▸ EXERCISE DATA
[Start of Attachment]

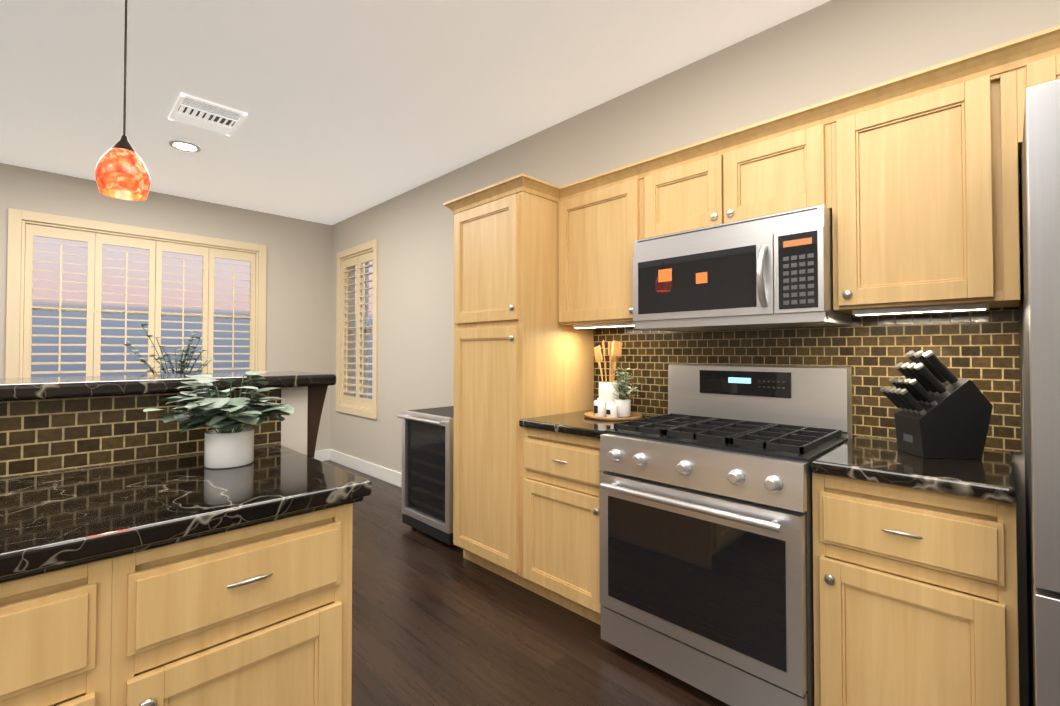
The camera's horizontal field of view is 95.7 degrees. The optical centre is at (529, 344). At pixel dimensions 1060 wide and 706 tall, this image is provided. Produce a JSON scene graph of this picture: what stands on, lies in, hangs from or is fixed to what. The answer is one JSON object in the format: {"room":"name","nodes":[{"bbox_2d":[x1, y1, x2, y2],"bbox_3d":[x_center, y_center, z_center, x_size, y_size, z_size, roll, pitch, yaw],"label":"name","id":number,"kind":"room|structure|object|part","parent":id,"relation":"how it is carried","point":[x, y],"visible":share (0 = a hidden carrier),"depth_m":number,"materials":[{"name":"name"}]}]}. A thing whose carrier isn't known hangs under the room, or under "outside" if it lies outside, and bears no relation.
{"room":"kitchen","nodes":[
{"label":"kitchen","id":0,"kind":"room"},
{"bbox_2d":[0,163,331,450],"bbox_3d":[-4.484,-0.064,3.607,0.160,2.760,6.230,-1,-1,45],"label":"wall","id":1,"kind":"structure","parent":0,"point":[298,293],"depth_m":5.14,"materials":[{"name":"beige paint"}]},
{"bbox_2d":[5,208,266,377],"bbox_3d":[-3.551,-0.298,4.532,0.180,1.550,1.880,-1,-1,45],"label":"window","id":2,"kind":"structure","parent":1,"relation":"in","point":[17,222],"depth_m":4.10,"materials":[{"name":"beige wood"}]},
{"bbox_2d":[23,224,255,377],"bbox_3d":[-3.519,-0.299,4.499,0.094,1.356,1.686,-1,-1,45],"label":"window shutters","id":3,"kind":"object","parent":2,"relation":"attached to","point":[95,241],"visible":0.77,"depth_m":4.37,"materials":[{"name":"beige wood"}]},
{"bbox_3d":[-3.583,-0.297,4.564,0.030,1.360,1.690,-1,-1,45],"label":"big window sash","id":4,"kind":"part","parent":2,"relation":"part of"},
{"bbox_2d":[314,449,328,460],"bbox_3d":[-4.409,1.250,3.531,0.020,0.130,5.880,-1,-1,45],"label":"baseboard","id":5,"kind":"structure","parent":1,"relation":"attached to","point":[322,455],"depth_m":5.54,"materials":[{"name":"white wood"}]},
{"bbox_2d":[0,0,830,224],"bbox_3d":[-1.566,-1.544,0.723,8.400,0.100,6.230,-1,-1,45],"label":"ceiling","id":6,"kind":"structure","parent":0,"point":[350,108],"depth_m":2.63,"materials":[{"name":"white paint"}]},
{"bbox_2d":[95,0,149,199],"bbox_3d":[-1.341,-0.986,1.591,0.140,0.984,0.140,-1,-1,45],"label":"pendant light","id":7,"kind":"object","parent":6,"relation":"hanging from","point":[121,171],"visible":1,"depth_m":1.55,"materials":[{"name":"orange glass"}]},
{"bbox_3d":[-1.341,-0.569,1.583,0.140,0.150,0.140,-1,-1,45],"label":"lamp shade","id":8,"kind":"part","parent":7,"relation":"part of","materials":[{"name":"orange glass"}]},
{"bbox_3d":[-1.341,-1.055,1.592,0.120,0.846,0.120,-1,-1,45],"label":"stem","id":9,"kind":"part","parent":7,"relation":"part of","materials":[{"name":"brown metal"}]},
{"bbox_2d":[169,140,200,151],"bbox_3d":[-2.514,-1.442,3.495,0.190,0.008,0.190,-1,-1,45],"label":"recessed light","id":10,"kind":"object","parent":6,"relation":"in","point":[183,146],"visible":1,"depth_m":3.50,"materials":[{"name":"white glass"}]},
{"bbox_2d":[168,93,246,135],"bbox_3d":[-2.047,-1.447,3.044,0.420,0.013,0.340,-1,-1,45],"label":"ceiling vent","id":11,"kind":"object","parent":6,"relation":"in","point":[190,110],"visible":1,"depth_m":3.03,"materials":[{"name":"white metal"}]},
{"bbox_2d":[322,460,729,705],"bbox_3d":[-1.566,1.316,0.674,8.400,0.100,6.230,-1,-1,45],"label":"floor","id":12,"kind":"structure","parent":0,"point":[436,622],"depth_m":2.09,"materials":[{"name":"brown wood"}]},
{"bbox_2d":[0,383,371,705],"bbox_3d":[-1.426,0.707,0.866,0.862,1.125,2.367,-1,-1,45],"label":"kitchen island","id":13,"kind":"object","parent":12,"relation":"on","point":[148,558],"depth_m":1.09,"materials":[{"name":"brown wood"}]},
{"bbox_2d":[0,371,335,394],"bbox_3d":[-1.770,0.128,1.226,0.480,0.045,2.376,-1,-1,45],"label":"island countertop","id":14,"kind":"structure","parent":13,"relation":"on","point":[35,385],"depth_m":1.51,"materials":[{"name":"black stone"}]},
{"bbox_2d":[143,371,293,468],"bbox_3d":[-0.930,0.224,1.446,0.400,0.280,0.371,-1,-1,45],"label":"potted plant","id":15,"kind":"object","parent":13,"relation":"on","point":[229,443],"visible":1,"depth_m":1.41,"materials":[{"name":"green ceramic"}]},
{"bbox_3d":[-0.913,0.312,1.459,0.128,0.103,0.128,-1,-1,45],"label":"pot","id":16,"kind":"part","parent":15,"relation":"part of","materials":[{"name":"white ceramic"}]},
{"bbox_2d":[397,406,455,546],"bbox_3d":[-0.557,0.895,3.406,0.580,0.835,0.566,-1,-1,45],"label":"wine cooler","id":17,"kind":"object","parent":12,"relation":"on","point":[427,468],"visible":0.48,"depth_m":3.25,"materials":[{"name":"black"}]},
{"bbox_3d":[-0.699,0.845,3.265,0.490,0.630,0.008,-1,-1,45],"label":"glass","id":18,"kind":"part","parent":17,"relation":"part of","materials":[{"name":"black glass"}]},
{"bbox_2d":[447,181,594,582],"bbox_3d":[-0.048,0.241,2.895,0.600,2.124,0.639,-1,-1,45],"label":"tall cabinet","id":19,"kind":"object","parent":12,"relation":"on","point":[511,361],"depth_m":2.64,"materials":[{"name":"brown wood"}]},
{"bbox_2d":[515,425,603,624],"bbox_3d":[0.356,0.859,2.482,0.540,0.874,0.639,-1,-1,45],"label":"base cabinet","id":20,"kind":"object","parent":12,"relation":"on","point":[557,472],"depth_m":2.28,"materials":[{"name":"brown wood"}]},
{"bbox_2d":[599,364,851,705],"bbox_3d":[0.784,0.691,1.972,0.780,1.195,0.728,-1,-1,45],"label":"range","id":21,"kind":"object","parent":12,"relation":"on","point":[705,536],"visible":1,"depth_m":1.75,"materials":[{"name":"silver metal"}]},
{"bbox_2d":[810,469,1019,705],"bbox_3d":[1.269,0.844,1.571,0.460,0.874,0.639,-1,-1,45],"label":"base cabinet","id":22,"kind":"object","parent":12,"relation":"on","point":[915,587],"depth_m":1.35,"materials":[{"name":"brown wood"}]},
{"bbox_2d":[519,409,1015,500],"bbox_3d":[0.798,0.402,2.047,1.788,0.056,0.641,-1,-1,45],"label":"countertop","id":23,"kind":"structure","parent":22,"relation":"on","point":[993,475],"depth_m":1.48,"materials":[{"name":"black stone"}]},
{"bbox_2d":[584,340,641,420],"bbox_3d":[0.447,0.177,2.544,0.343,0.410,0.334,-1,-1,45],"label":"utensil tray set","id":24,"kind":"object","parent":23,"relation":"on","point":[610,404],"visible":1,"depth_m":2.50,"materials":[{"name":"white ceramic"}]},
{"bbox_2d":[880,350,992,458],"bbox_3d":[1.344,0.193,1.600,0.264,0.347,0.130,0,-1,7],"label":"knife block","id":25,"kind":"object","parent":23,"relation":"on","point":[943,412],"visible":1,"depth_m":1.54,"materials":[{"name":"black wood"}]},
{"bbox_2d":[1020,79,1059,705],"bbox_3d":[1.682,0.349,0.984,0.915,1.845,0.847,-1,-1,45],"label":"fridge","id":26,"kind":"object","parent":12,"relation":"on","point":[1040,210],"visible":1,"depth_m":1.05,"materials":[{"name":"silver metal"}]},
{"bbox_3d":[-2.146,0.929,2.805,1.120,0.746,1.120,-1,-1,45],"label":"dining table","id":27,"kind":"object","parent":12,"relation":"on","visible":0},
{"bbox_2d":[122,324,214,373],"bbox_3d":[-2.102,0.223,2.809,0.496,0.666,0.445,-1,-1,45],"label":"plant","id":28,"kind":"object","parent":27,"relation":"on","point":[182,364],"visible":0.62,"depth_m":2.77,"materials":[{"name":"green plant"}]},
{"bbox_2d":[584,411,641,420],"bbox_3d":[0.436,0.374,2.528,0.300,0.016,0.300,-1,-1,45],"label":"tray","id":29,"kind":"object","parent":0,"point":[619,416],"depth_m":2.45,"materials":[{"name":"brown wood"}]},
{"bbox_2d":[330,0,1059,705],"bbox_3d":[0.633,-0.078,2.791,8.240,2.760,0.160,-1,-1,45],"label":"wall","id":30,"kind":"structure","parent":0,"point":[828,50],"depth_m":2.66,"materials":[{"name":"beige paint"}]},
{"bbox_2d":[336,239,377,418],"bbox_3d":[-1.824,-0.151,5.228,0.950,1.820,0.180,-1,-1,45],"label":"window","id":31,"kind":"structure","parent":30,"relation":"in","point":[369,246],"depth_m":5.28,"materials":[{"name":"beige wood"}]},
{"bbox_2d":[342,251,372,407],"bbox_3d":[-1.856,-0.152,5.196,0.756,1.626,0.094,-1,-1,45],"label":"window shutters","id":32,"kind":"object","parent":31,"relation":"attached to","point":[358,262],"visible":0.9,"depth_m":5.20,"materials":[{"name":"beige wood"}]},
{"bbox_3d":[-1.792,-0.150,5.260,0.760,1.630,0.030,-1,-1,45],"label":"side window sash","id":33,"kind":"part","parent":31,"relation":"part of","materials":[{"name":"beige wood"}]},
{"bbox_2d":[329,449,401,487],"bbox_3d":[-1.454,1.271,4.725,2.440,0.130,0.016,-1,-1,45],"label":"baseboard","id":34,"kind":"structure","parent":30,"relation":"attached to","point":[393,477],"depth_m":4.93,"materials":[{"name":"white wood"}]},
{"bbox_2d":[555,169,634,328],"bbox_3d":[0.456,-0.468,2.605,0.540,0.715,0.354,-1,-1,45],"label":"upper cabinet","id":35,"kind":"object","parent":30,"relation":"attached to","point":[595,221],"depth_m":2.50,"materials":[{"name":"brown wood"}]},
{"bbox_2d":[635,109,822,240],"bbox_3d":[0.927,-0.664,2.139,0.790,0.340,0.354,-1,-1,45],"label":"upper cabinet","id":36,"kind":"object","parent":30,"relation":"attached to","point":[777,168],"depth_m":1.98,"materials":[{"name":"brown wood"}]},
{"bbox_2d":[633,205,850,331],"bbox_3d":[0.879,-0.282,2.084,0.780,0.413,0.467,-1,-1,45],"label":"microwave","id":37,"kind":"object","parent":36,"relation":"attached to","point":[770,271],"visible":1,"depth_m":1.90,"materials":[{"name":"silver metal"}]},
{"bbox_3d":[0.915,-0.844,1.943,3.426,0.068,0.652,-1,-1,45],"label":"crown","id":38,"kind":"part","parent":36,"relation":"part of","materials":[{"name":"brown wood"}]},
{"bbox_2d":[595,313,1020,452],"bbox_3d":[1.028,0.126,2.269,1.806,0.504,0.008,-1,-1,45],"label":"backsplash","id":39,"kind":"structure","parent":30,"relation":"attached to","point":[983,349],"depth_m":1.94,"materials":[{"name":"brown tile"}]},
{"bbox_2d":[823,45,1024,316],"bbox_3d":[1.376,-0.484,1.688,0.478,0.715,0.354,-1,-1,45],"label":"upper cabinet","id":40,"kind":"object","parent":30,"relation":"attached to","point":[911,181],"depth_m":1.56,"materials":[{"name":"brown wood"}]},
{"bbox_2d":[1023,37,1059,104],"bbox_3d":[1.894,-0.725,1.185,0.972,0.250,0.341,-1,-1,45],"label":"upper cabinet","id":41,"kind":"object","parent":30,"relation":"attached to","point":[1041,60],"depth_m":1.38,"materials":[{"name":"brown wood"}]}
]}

[End of Attachment]

▸ DESCRIPTION OF THE TASK
Wherever "baseboard" appears in a line of the entries, copy that line.

▸ YOUR RESPONSE
{"bbox_2d":[314,449,328,460],"bbox_3d":[-4.409,1.250,3.531,0.020,0.130,5.880,-1,-1,45],"label":"baseboard","id":5,"kind":"structure","parent":1,"relation":"attached to","point":[322,455],"depth_m":5.54,"materials":[{"name":"white wood"}]},
{"bbox_2d":[329,449,401,487],"bbox_3d":[-1.454,1.271,4.725,2.440,0.130,0.016,-1,-1,45],"label":"baseboard","id":34,"kind":"structure","parent":30,"relation":"attached to","point":[393,477],"depth_m":4.93,"materials":[{"name":"white wood"}]},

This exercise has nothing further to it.